In order to avoid redundancy, information that is marked by a prefix or suffix is not in­corporated into the part-of-speech code, as this information will be found to the right of the | delimiter. These codes can be given in either uppercase, as in ADJ, or lowercase, as in adj. In general, CHAT codes are not case-sensitive.

The particular codes given below are the ones that MOR uses for automatic morpho­logical tagging of English. Individual researchers will need to define a system of part-of-speech codes that correctly reflects their own research interests and theoretical commit­ments.

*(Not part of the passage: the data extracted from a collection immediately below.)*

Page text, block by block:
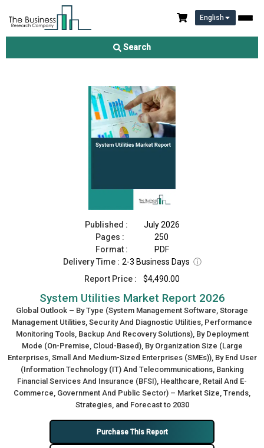
English
Search
System Utilities Market Report 2026
Published :
July 2026
Pages :
250
Format :
PDF
Delivery Time : 2-3 Business Days ⓘ
Report Price :
$4,490.00
System Utilities Market Report 2026
Global Outlook – By Type (System Management Software, Storage
Management Utilities, Security And Diagnostic Utilities, Performance
Monitoring Tools, Backup And Recovery Solutions), By Deployment
Mode (On-Premise, Cloud-Based), By Organization Size (Large
Enterprises, Small And Medium-Sized Enterprises (SMEs)), By End User
(Information Technology (IT) And Telecommunications, Banking
Financial Services And Insurance (BFSI), Healthcare, Retail And E-
Commerce, Government And Public Sector) – Market Size, Trends,
Strategies, and Forecast to 2030
Purchase This Report
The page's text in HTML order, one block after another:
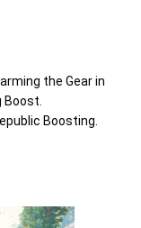
the Gear in
Boost.
Boosting.
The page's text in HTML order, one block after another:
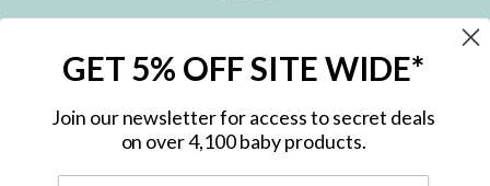
Subscribe to hear about our special offers, free giveaways, and exclusive
GET 5% OFF SITE WIDE*
Join our newsletter for access to secret deals
on over 4,100 baby products.
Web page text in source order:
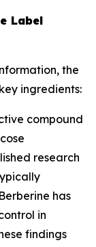
Label
the
ingredients:
compound
research
has
in
findings
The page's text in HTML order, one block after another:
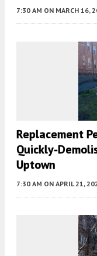
7:30 AM ON MARCH 16,
Replacement
Quickly-
Uptown
7:30 AM ON APRIL 21,
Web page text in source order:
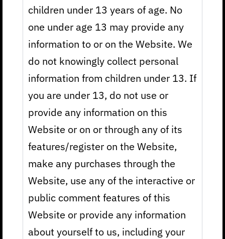
children under 13 years of age. No
one under age 13 may provide any
information to or on the Website. We
do not knowingly collect personal
information from children under 13. If
you are under 13, do not use or
provide any information on this
Website or on or through any of its
features/register on the Website,
make any purchases through the
Website, use any of the interactive or
public comment features of this
Website or provide any information
about yourself to us, including your
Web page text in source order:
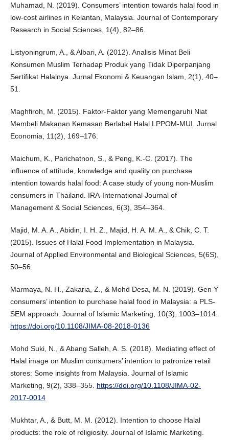
Muhamad, N. (2019). Consumers’ intention towards halal food in
low-cost airlines in Kelantan, Malaysia. Journal of Contemporary
Research in Social Sciences, 1(4), 82–86.
Listyoningrum, A., & Albari, A. (2012). Analisis Minat Beli
Konsumen Muslim Terhadap Produk yang Tidak Diperpanjang
Sertifikat Halalnya. Jurnal Ekonomi & Keuangan Islam, 2(1), 40–
51.
Maghfiroh, M. (2015). Faktor-Faktor yang Memengaruhi Niat
Membeli Makanan Kemasan Berlabel Halal LPPOM-MUI. Jurnal
Economia, 11(2), 169–176.
Maichum, K., Parichatnon, S., & Peng, K.-C. (2017). The
influence of attitude, knowledge and quality on purchase
intention towards halal food: A case study of young non-Muslim
consumers in Thailand. IRA-International Journal of
Management & Social Sciences, 6(3), 354–364.
Majid, M. A. A., Abidin, I. H. Z., Majid, H. A. M. A., & Chik, C. T.
(2015). Issues of Halal Food Implementation in Malaysia.
Journal of Applied Environmental and Biological Sciences, 5(6S),
50–56.
Marmaya, N. H., Zakaria, Z., & Mohd Desa, M. N. (2019). Gen Y
consumers’ intention to purchase halal food in Malaysia: a PLS-
SEM approach. Journal of Islamic Marketing, 10(3), 1003–1014.
https://doi.org/10.1108/JIMA-08-2018-0136
Mohd Suki, N., & Abang Salleh, A. S. (2018). Mediating effect of
Halal image on Muslim consumers’ intention to patronize retail
stores: Some insights from Malaysia. Journal of Islamic
Marketing, 9(2), 338–355. https://doi.org/10.1108/JIMA-02-
2017-0014
Mukhtar, A., & Butt, M. M. (2012). Intention to choose Halal
products: the role of religiosity. Journal of Islamic Marketing.
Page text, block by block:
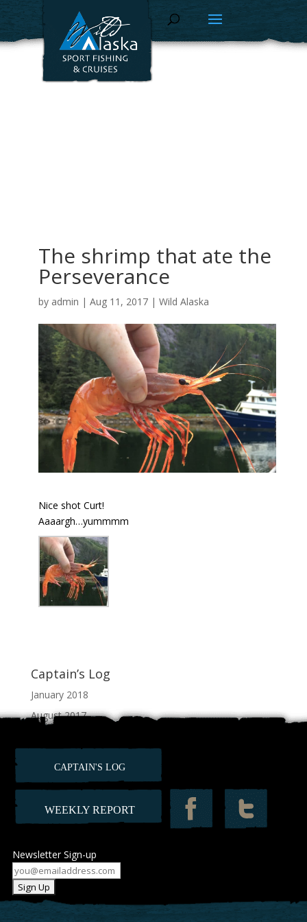
The shrimp that ate the
Perseverance
by admin | Aug 11, 2017| Wild Alaska
Nice shot Curt!
Aaaargh…yummmm
Captain’s Log
January 2018
August 2017
CAPTAIN'S LOG
WEEKLY REPORT
Newsletter Sign-up
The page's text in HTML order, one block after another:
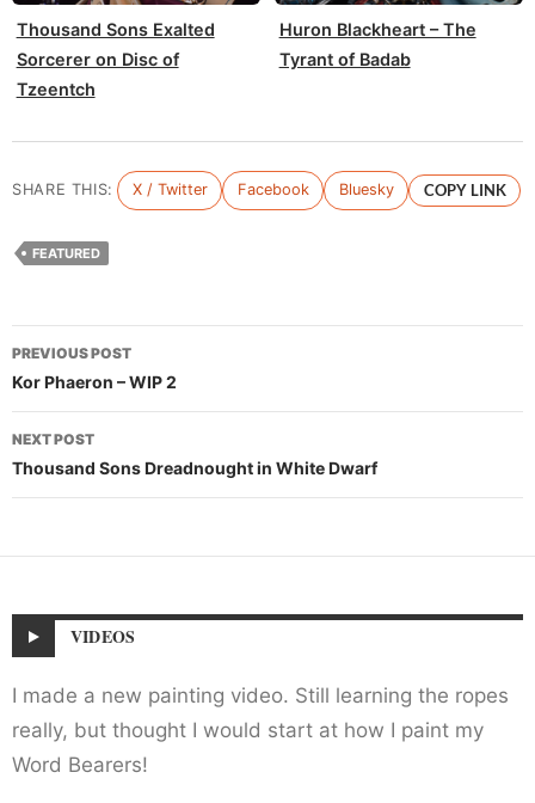
Thousand Sons Exalted
Sorcerer on Disc of
Tzeentch
Huron Blackheart – The
Tyrant of Badab
SHARE THIS: X / Twitter Facebook Bluesky COPY LINK
FEATURED
Post
navigation
PREVIOUS POST
Kor Phaeron – WIP 2
NEXT POST
Thousand Sons Dreadnought in White Dwarf
VIDEOS
I made a new painting video. Still learning the ropes
really, but thought I would start at how I paint my
Word Bearers!

Languages that are typologically quite different from English may have to use very different part-of-speech categories. Quirk, Greenbaum, Leech, and Svartvik (1985) explain some of the intricacies of part-of-speech coding.  Their analysis should be taken as defini­tive for all part-of-speech coding for English.    However, for many purposes, a more coarse-grained coding can be used.

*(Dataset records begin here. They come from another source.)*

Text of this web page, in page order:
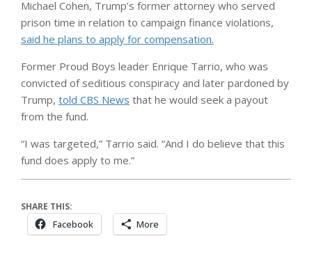
Michael Cohen, Trump’s former attorney who served
prison time in relation to campaign finance violations,
said he plans to apply for compensation.
Former Proud Boys leader Enrique Tarrio, who was
convicted of seditious conspiracy and later pardoned by
Trump, told CBS News that he would seek a payout
from the fund.
“I was targeted,” Tarrio said. “And I do believe that this
fund does apply to me.”
SHARE THIS:
Facebook More
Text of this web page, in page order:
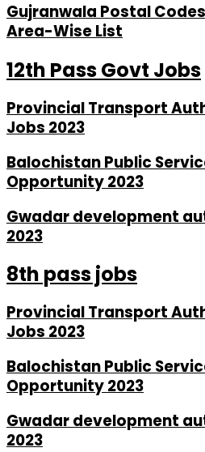
Gujranwala Postal
Area-Wise List
12th Pass Govt Jobs
Provincial Transport
Jobs 2023
Balochistan Public
Opportunity 2023
Gwadar development
2023
8th pass jobs
Provincial Transport
Jobs 2023
Balochistan Public
Opportunity 2023
Gwadar development
2023
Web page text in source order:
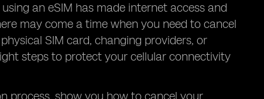
an eSIM has made internet access and
may come a time when you need to cancel
SIM card, changing providers, or
steps to protect your cellular connectivity
process, show you how to cancel your
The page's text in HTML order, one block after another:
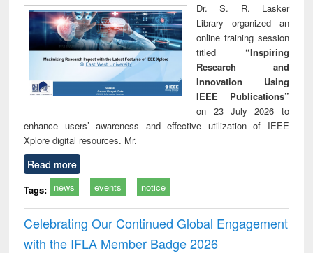
Dr. S. R. Lasker
Library organized an
online training session
titled “Inspiring
Research and
Innovation Using
IEEE Publications”
on 23 July 2026 to
enhance users’ awareness and effective utilization of IEEE
Xplore digital resources. Mr.
Read more
Tags: news events notice
Celebrating Our Continued Global Engagement
with the IFLA Member Badge 2026
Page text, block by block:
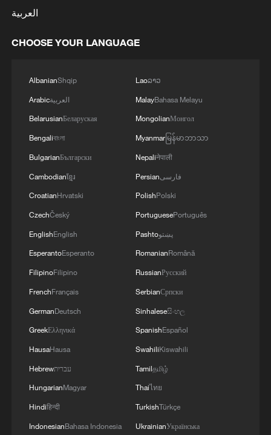
3
Louisiana reporting at least 5 deaths from flesh-
TO SPANISH MAINLAND WITHIN WEEKS
العربية
CHOOSE YOUR LANGUAGE
AlbanianShqip
Arabicالعربية
BelarusianБеларуская
Bengaliবাংলা
BulgarianБългарски
Cambodianខ្មែរ
CroatianHrvatski
CzechČeský
EnglishEnglish
EsperantoEsperanto
FilipinoFilipino
FrenchFrançais
GermanDeutsch
GreekΕλληνικά
HausaHausa
Hebrewעברית
HungarianMagyar
Hindiहिन्दी
IndonesianBahasa Indonesia
Laoລາວ
MalayBahasa Melayu
MongolianМонгол
Myanmarမြန်မာဘာသာ
Nepaliनेपाली
Persianفارسی
PolishPolski
PortuguesePortuguês
Pashtoپښتو
RomanianRomână
RussianРусский
SerbianСрпски
Sinhaleseසිංහල
SpanishEspañol
SwahiliKiswahili
Tamilதமிழ்
Thaiไทย
TurkishTürkçe
UkrainianУкраїнська
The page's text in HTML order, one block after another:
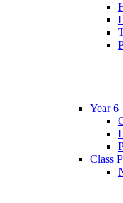
Year 6
Class
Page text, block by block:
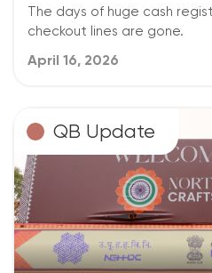
The days of huge cash
checkout lines are gone.
April 16, 2026
QB Update
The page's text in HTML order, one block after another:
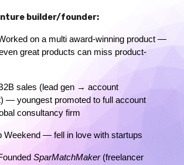
builder/founder:
on a multi award-winning product —
great products can miss product-
sales (lead gen → account
— youngest promoted to full account
consultancy firm
Weekend — fell in love with startups
SparMatchMaker(freelancer
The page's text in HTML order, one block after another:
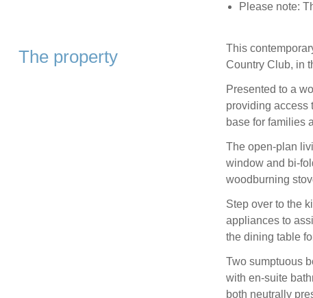
Please note:
The property
This
Country Club, in
Presented to a
providing access
base for families
The open-plan
window and bi-
woodburning
Step over to the
appliances to
the dining table
Two sumptuous
with en-suite
both neutrally
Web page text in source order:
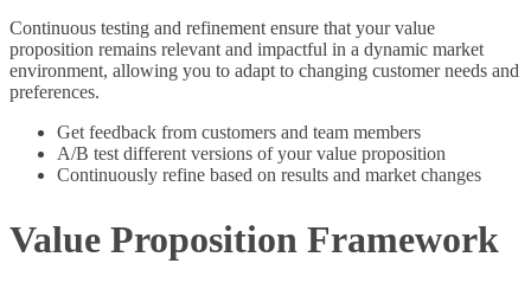
Continuous testing and refinement ensure that your value
proposition remains relevant and impactful in a dynamic market
environment, allowing you to adapt to changing customer needs and
preferences.
Get feedback from customers and team members
A/B test different versions of your value proposition
Continuously refine based on results and market changes
Value Proposition Framework
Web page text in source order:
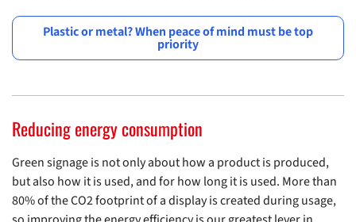
Plastic or metal? When peace of mind must be top
priority
Reducing energy consumption
Green signage is not only about how a product is produced,
but also how it is used, and for how long it is used. More than
80% of the CO2 footprint of a display is created during usage,
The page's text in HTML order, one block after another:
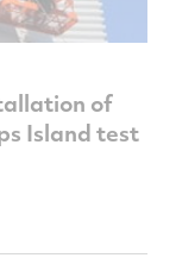
of
Island test
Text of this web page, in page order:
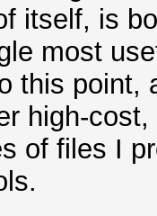
itself, is
most
this point,
high-
of files I
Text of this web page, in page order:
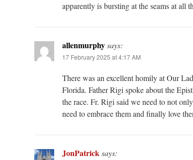
apparently is bursting at the seams at all
allenmurphysays:
17 February 2025 at 4:17 AM
There was an excellent homily at Our
Florida. Father Rigi spoke about the
the race. Fr. Rigi said we need to not
need to embrace them and finally love
JonPatricksays:
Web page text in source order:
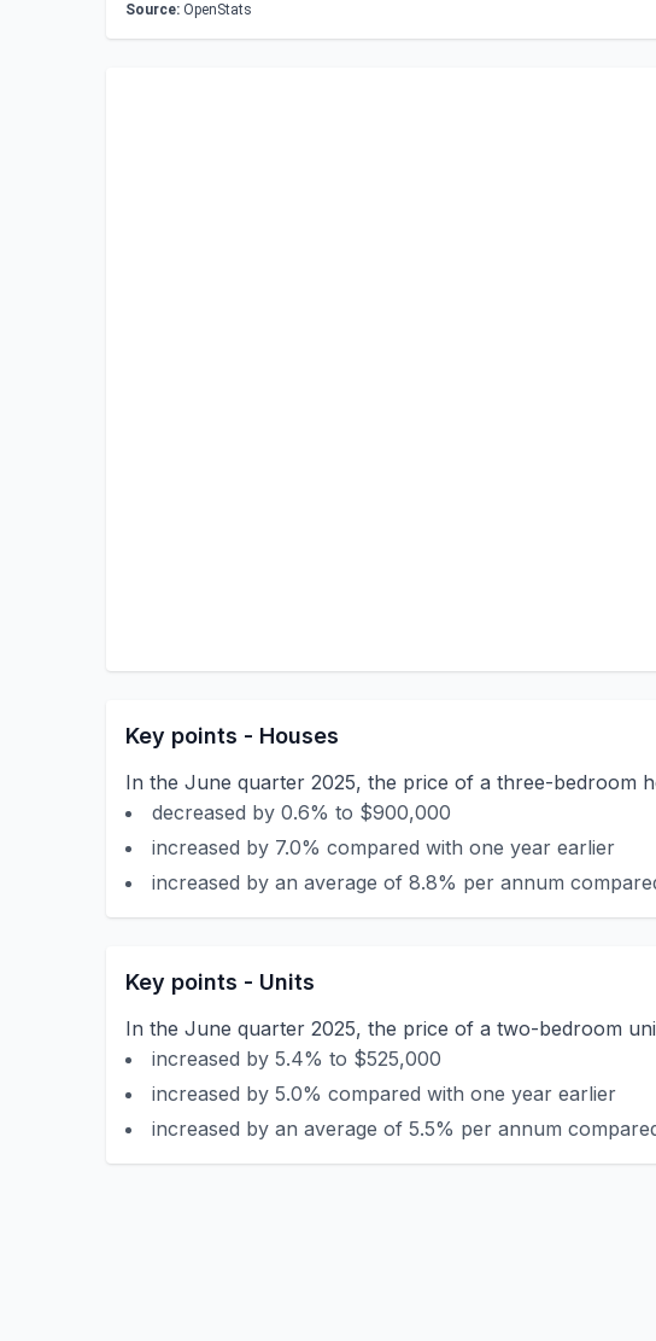
Source: OpenStats
Key points - Houses
In the June quarter 2025, the price of a three-bedroom
decreased by 0.6% to $900,000
increased by 7.0% compared with one year earlier
increased by an average of 8.8% per annum
Key points - Units
In the June quarter 2025, the price of a two-bedroom
increased by 5.4% to $525,000
increased by 5.0% compared with one year earlier
increased by an average of 5.5% per annum

The following set of top-level part-of-speech codes is the one used by the MOR pro­gram.  Additional refinements to this system can be found by studying the organization of the lexicon files for that program  For example, compounds use the main part-of-speech code, along with codes for their components.  Further distinctions can be found by looking at the MOR lexicon.

 

 

English Parts of Speech

 

Category

Code

Adjective

adj

Adjective - Predicative

adj:pred

Adverb

adv

Adverb - Temporal

adv:tem

Communicator

co

Complementizer

comp

Conjunction

conj

Coordinator

coord

Determiner Article

det:art

Determiner - Demonstrative

det:dem

Determiner - Interrogative

det:int

Determiner - Numeral

det:num

Determiner - Possessive

det:poss

Filler

fil

Infinitive

inf

Negative

neg

Noun

n

Noun - letter

n:let

Noun - plurale tantum

n:pt

Proper Noun

n:prop

Onomatopoeia

on

Particle

part

Postmodifier

post

Preposition

prep

Pronoun - demonstrative

pro:dem

Pronoun - existential

pro:exist

Pronoun - indefinite

pro:indef

Pronoun - interrogative

pro:int

Pronoun - object

pro:obj

Pronoun - personal

pro:per

Pronoun - possessive

pro:poss

Pronoun - reflexive

pro:refl

Pronoun - relative

pro:rel

Pronoun - subject

pro:sub

Quantifier

qn

Verb

v

Verb - auxiliary

aux

Verb - copula

cop

Verb - modal

mod

 

2.5      Stems

Every word on the %mor tier must include a “lemma” or stem as part of the morpheme analysis. The stem is found on the right hand side of the | delimiter, following any pre-clitics or prefixes. If the transcript is in English, this can be simply the canonical form of the word. For nouns, this is the singular. For verbs, it is the infinitive. If the transcript is in another language, it can be the English translation. A single form should be selected for each stem. Thus, the English indefinite article is coded as det|a with the lemma “a” whether or not the actual form of the article is “a” or “an.”

 

When English is not the main language of the transcript, the transcriber must decide whether to use English stems. Using English stems has the advantage that it makes the cor­pus more available to English-reading researchers. To show how this is done, take the Ger­man phrase “wir essen”:

*FRI:   wir essen.

%mor:   pro|wir=we v|ess-INF=eat .

Some projects may have reasons to avoid using English stems, even as translations. In this example, “essen” would be simply v|ess-INF. Other projects may wish to use only English stems and no target-language stems. Sometimes there are multiple possible trans­lations into English. For example, German “Sie”/sie” could be either “you,” “she,” or “they.”  Choosing a single English meaning for the stem helps fix the German form.

2.6      Affixes

Affixes and clitics are coded in the position in which they occur with relation to the stem. The morphological status of the affix should be identified by the following markers or delimit­ers: - for a suffix, # for a prefix, and & for fusional or infixed morphology.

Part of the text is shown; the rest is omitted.